Researchers asked the question: after surgery, do the rates of opioid prescriptions dispensed vary between the United States, Canada and Sweden?

Tbel Abuseridze on Unsplash

The researchers compared patients undergoing low-risk surgeries in the US and Canada (the two countries with the highest per capita consumption of opioids) with patients in Sweden, and found that patients in the US (76.2%) and Canada (78.65) were seven times more likely to fill opioid prescriptions after surgery compared to Swedish patients (11.1%). And of these prescriptions, 45% of prescriptions in the US surpassed a threshold equivalent to 200 mg of morphine compared to just 5.4% in Sweden. 

The large dataset allowed researchers to compare demographically similar patients and conclude that systemic factors, such as prescribing habits, public attitudes towards pain medication, and the drug marketing and regulatory processes, were likely impacting US prescription numbers more than individual patient needs. 

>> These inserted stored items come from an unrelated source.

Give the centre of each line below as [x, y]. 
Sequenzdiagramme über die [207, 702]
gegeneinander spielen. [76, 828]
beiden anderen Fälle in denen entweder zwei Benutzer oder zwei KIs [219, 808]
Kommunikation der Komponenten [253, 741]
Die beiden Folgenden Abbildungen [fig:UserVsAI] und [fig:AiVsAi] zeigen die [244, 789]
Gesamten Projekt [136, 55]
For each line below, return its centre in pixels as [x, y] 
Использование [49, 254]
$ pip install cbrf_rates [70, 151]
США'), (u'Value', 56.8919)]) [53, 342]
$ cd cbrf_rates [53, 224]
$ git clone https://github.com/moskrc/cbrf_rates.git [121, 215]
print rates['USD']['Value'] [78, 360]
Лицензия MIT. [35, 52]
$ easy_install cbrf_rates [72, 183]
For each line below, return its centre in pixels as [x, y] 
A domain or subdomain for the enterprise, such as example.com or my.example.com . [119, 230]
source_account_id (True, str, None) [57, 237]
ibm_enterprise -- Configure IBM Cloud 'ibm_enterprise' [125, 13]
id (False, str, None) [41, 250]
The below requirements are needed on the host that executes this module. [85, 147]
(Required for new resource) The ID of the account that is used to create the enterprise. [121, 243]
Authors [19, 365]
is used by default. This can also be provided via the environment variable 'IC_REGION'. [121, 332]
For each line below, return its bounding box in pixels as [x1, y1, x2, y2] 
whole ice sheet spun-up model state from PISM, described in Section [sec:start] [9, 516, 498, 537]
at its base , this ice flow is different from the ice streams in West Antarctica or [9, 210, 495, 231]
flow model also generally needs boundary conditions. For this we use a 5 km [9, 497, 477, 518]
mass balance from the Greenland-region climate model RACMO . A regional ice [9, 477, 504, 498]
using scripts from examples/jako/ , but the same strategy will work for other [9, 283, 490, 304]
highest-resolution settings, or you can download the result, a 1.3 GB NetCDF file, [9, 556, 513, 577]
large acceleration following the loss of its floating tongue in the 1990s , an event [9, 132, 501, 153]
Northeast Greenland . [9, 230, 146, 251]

These numbers highlight a stark difference in the drug culture of the US compared to Sweden. Although the data in this study cannot represent the number of pills that patients consumed, a 2018 study found that the US patients consume between 5-59% of their prescribed opioids, and an overwhelming 70 percent of people kept these unused pills. With 11.4 million Americans misusing prescription opioids per year, it stands to reason that America’s recovery from the opioid epidemic may require systemically altering how drugs are prescribed. 

Some changes have already begun: in 2016, Massachusetts was the first state to implement a seven-day limit on opioid prescriptions to reduce the amount of unused drugs available in homes, a practice that many US states have implemented since then. Additionally, studies investigating how to manage pain through short-term opioid prescriptions or non-opioid pain medications, like acetaminophen and ibuprofen, will be of great value moving forward. While solving the opioid crisis will take time, quantifying the pain management needs of patients and organizing the vast data sets of prescription information can help us formulate solutions.